Martel, Simon; Herne, K C; Alfayez, Saud; Burman, Mark; Martineau, Paul A.
Afiliación
  • Martel S; Division of Orthopaedic Surgery, McGill University, Montreal, Quebec, Canada.
  • Herne KC; Faculty of Medicine, McGill University, Montreal, Quebec, Canada.
  • Alfayez S; Division of Orthopaedic Surgery, McGill University, Montreal, Quebec, Canada.
  • Burman M; Division of Orthopaedic Surgery, McGill University, Montreal, Quebec, Canada.
  • Martineau PA; Division of Orthopaedic Surgery, McGill University, Montreal, Quebec, Canada.

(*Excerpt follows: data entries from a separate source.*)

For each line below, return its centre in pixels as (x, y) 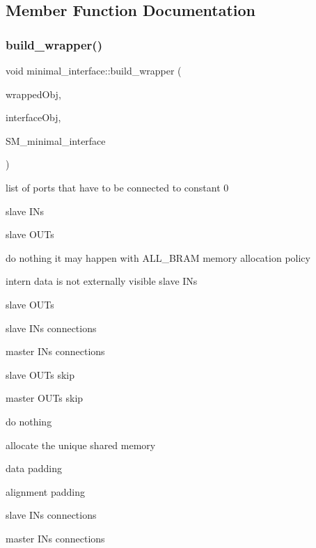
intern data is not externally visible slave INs (102, 281)
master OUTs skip (45, 398)
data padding (34, 468)
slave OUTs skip (40, 374)
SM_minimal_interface (56, 140)
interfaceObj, (33, 117)
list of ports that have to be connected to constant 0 (117, 187)
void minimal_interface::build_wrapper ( (94, 70)
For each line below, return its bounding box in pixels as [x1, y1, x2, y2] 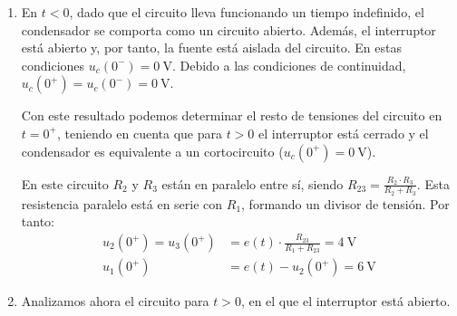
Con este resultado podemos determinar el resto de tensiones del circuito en [21, 106, 442, 125]
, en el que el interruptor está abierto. [240, 292, 451, 311]
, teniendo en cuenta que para [56, 123, 222, 142]
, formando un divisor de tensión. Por [241, 194, 450, 213]
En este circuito [21, 174, 109, 193]
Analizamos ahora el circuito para [21, 292, 209, 311]
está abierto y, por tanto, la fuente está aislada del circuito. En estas [21, 38, 402, 57]
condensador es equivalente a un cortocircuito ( [21, 141, 284, 160]
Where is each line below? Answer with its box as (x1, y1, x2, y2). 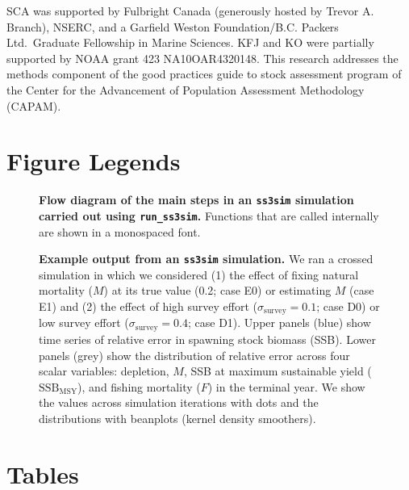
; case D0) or (316, 298, 380, 315)
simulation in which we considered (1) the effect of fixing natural (39, 266, 359, 283)
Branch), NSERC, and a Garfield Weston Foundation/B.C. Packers (6, 18, 339, 35)
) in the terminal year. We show (207, 378, 365, 395)
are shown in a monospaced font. (39, 223, 201, 240)
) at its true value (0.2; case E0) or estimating (103, 282, 332, 299)
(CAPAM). (6, 97, 61, 114)
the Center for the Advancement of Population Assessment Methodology (6, 81, 365, 98)
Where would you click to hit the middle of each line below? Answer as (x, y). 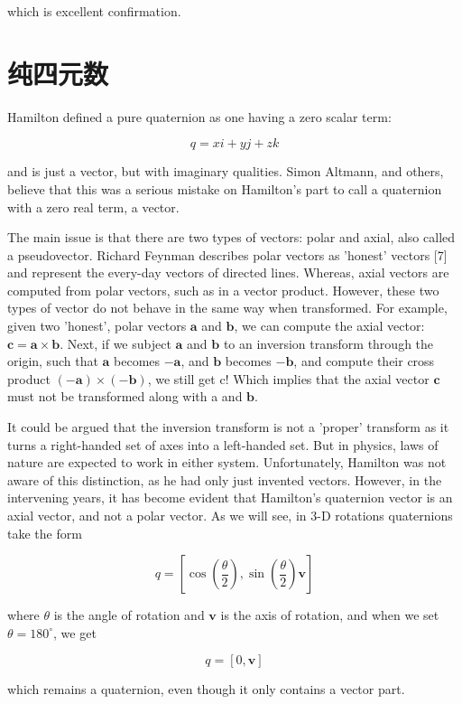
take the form (45, 533)
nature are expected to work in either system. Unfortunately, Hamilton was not (227, 462)
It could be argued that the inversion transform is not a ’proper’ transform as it (228, 427)
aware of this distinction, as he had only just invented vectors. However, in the (225, 479)
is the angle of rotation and (129, 615)
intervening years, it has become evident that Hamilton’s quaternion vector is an (230, 497)
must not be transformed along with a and (125, 396)
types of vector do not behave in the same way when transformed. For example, (227, 308)
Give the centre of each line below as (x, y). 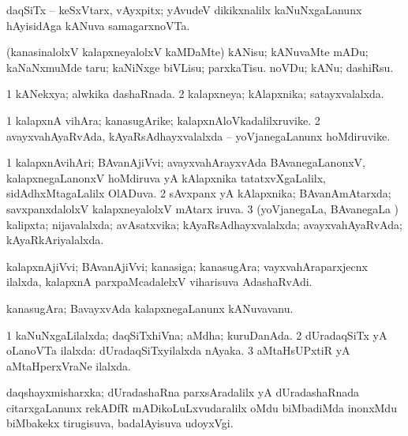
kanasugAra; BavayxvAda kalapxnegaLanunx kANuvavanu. (150, 308)
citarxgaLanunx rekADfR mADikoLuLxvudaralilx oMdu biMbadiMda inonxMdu (202, 407)
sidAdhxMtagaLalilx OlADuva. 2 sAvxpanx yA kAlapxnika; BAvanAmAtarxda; (199, 193)
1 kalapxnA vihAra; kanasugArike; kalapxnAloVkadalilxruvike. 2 (163, 120)
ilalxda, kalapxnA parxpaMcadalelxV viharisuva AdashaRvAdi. (159, 282)
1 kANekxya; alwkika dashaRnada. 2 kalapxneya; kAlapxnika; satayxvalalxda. (195, 94)
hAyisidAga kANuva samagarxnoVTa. (98, 25)
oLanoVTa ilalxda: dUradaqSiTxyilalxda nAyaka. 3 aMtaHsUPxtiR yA (178, 350)
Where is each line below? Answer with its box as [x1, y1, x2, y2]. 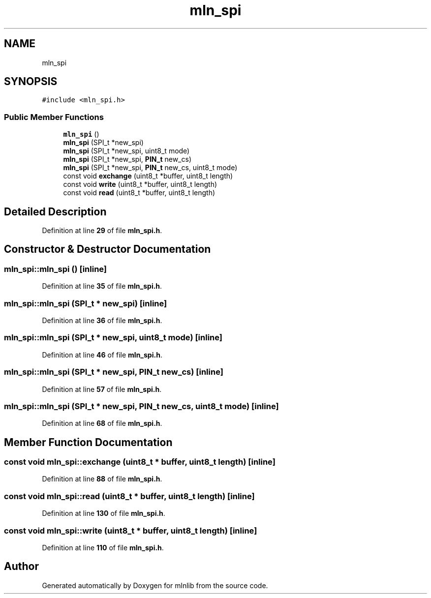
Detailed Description [4, 205, 107, 218]
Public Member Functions [4, 112, 104, 122]
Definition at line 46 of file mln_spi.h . [42, 350, 162, 359]
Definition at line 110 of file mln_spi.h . [42, 543, 164, 552]
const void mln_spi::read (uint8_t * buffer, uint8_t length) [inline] [4, 491, 255, 501]
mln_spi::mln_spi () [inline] [4, 264, 107, 274]
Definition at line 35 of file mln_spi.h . [42, 282, 162, 291]
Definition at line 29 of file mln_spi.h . [42, 226, 162, 235]
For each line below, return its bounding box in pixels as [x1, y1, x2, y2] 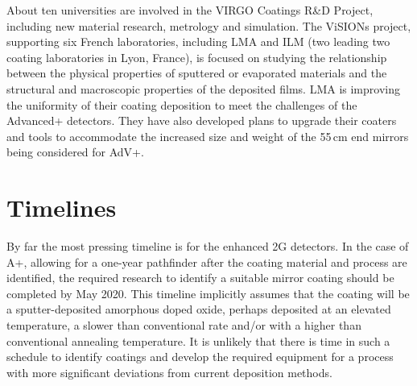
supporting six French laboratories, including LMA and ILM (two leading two [6, 33, 390, 50]
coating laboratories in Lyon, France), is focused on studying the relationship [6, 48, 387, 65]
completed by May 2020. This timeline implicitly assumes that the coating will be [6, 284, 410, 301]
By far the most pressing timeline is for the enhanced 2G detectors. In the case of [6, 238, 409, 255]
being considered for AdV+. [6, 143, 144, 160]
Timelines [6, 191, 117, 224]
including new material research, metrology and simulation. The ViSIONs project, [6, 17, 411, 34]
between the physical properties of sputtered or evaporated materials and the [6, 64, 387, 81]
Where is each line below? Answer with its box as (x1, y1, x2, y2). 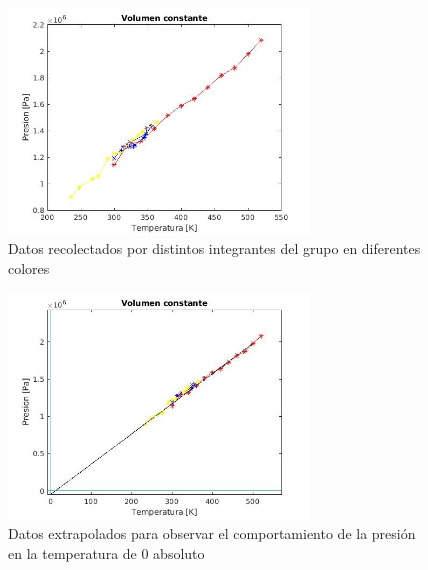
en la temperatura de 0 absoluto (8, 542, 205, 563)
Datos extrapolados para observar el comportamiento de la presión (8, 522, 416, 543)
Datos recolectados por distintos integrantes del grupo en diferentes (8, 238, 421, 259)
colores (8, 257, 50, 278)
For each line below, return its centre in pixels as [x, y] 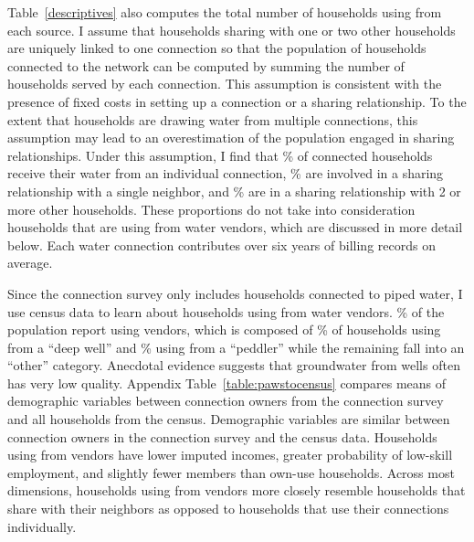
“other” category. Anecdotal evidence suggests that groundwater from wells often [234, 365]
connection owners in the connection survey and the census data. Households [222, 436]
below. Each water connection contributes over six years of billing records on [221, 244]
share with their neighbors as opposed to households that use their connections [228, 509]
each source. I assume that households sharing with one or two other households [232, 30]
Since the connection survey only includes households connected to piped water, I [235, 293]
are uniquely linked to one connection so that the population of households [217, 48]
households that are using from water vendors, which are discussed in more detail [235, 227]
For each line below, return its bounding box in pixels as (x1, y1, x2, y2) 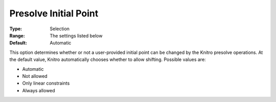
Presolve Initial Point (9, 8, 99, 19)
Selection (50, 26, 70, 32)
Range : (9, 32, 25, 38)
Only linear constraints (22, 80, 70, 87)
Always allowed (22, 87, 56, 93)
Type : (9, 26, 22, 32)
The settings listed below (50, 32, 103, 38)
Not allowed (22, 73, 48, 79)
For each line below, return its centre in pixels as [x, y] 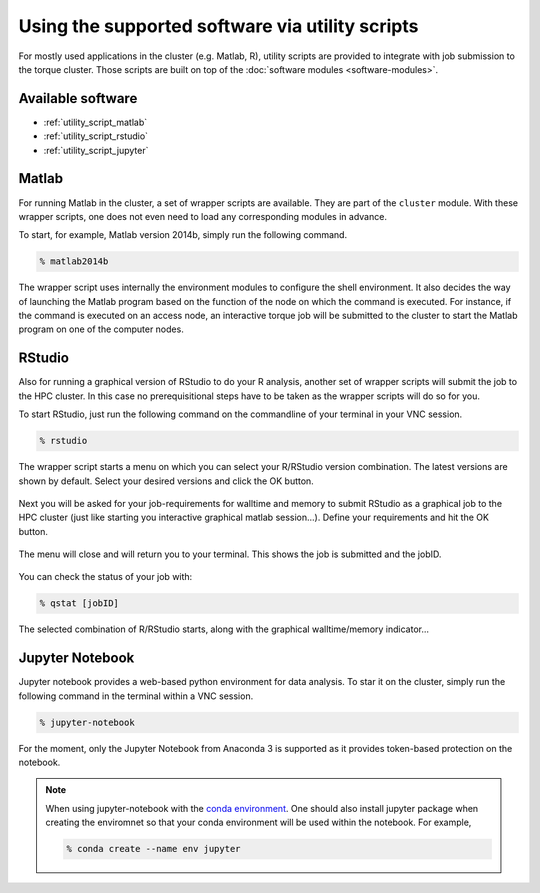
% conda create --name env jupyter [153, 849]
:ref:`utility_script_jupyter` [96, 150]
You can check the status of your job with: [105, 577]
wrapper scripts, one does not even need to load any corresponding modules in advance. [202, 216]
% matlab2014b [74, 261]
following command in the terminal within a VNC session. [136, 696]
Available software [78, 98]
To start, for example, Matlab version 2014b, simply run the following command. [183, 235]

J ISAKOS ; : 100313, 2024 Aug 22.
Article en En | MEDLINE | ID: mdl-39181204
ABSTRACT
Vascular injuries are serious complications of multiligament knee injuries and can result in catastrophic outcomes. These injuries can range from intimal flaps with no compromise of the distal perfusion to a complete occlusion or transection requiring emergent vascular intervention. Several diagnostic tests including the measurement of the ankle-brachial index (ABI), conventional angiography and computed tomography angiography (CTA) are commonly used as diagnostic tools to identify vascular injuries in the context of a multiligament knee injury. In this report, the authors discuss the case of a patient with a normal ABI and palpable distal pulses on physical examination who developed limb ischemia after a multiligament knee reconstruction under tourniquet. The patient underwent emergent embolectomy and had a favorable postoperative outcome. During vascular exploration, there was no evidence of injury to the popliteal artery. Therefore, the two working diagnoses were that the patient had an intimal flap complicated by the development of a thrombus during surgery, or that the initial vascular injury was not detected by ABI and clinical examination. Therefore, intimal flaps in multiligament knee injuries can lead to limb threatening ischemia in the context of reconstructive knee surgery and are likely underdiagnosed with ABI assessment. The utilization of preoperative CTA may help identify these injuries in patients indicated for reconstructive surgeries.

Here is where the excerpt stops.